Compare the estimated covariance of your samples to the inverse of \(Q\).
The model for \(u\) is \[\begin{align} u_i - u_{i-1}&= \epsilon_i \qquad \text{for } i=2,3,4,5 \\ u_1 - u_5 &= \epsilon_1 \\ \epsilon_i &= \mathcal N(0, 3^2). \end{align}\] Write down the precision matrix for \(u\). This is \(Q\) in \[ u \sim \mathcal N(0, Q^ {-1}). \]
Describe with a paragraph the first level of the 3-level hierarchy.

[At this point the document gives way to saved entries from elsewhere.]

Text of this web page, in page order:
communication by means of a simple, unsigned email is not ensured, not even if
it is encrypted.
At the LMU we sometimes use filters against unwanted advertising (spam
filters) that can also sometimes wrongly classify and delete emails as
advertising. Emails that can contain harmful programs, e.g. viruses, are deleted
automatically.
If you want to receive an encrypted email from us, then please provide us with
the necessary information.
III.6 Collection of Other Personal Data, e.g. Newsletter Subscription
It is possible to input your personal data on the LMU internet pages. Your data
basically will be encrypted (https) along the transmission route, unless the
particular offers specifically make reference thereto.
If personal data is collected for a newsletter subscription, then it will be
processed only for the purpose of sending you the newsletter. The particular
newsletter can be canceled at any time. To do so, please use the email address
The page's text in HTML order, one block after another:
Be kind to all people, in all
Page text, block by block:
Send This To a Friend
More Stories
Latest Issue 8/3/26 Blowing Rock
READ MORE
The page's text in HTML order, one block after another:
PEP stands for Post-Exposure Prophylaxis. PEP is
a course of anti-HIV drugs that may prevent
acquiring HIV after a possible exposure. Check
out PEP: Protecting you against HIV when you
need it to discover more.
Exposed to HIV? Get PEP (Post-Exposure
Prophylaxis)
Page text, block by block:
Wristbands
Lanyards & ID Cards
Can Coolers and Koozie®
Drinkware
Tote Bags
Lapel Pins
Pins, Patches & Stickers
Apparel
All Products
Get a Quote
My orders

I.e. the observation level, with the (observation) likelihood and the link function.
Describe with a paragraph the second level of the 3-level hierarchy. A.k.a. the latent variable, the linear predictor.
Describe with a paragraph the third level of the 3-level hierarchy. I.e. the hyper-parameters.

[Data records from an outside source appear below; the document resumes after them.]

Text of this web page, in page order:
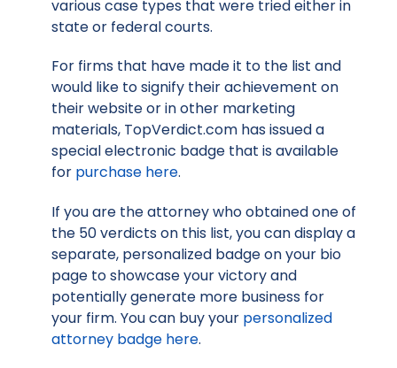
various case types that were tried either in
state or federal courts.
For firms that have made it to the list and
would like to signify their achievement on
their website or in other marketing
materials, TopVerdict.com has issued a
special electronic badge that is available
for purchase here.
If you are the attorney who obtained one of
the 50 verdicts on this list, you can display a
separate, personalized badge on your bio
page to showcase your victory and
potentially generate more business for
your firm. You can buy your personalized
attorney badge here.
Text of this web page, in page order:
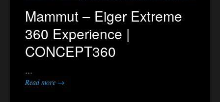
Mammut – Eiger Extreme
360 Experience |
CONCEPT360
…
Read more →
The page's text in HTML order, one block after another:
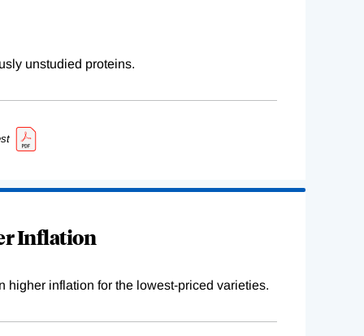
unstudied proteins.
Inflation
higher inflation for the lowest-priced varieties.
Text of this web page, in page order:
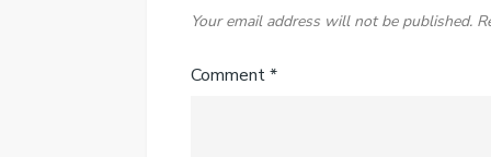
Your email address will not be published.
Comment*
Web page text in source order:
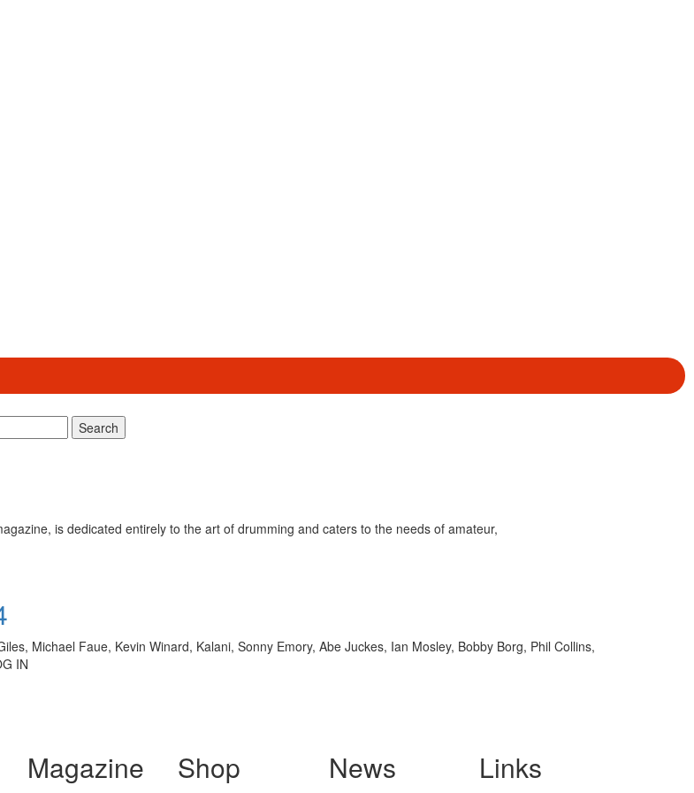
Search
is dedicated entirely to the art of drumming and caters to the needs of amateur,
Michael Faue, Kevin Winard, Kalani, Sonny Emory, Abe Juckes, Ian Mosley, Bobby Borg, Phil Collins,
IN
Magazine Shop News Links

Explain why one of these is a valid Latent Gaussian Model (LGM) and the other is not.
\[\begin{align} \eta_i &= \beta_0 + X_{i} + U V_i \\ \eta_i &= \beta_0 + \beta_1 X_{i} + U_i V_i \end{align}\] Assume \[\begin{align*} y_i &\sim Poiss(\lambda_i = e^ {\eta_i}) \\ \beta_0 &\sim exp(1) \\ \beta_1 &\sim exp(1) \\ U &\sim \mathcal N(0, 1) \\ U_i &\sim \mathcal N(0, 1) \quad \text{for all } i \\ V_i &\sim \mathcal N(0, 1) \quad \text{for all } i, \end{align*}\] and that \(X\) is a known covariate.
Explain in a paragraph the difference between burn-in in an MCMC chain and how INLA searches for the posterior mode.
After we know the posterior mode in the hyper-parameter-space, what is the difference in how MCMC explores the posterior and how INLA explores the posterior?
A modeller wants to use the Gaussian likelihood with the following latent model \[\eta_i = ~ \beta_0 + X\beta + v_i \] with an iid model on \(v_i\), and uses
formula = y~ X + f(index, model="iid")
He complains that INLA is having trouble. What would you tell him?
Use
data(Tokyo)
summary(Tokyo)
## y n time
## Min. :0.00 Min. :1 Min. : 1
## 1st Qu.:0.00 1st Qu.:2 1st Qu.: 92
## Median :0.00 Median :2 Median :184
## Mean :0.52 Mean :2 Mean :184
## 3rd Qu.:1.00 3rd Qu.:2 3rd Qu.:275
## Max. :2.00 Max. :2 Max. :366
and fit a time series over time
with a binomial
likelihood, where the number of trials is Tokyo$n
. Improve
this model by making the random effect cyclic. Try two different link
functions (logit and probit) and compare the two linear predcitors and
the two fitted values
Create a simulation-inference to understand the estimation in the
previous problem. Do you think it is better to have several observations
at each time point, or a larger n
(and probably larger
y
values)?
Optional: Give a clear mathematical argument for your intuition.
Read and run the code in A first example
of spatial data modeling (Calcium data). Change the two prior
medians prior.median...
and see what happens to the
result.
Read and run the code in A first example
of spatial data modeling (Calcium data). Change the mesh, plot the
mesh plot(mesh)
, and see if the change impacts the
results.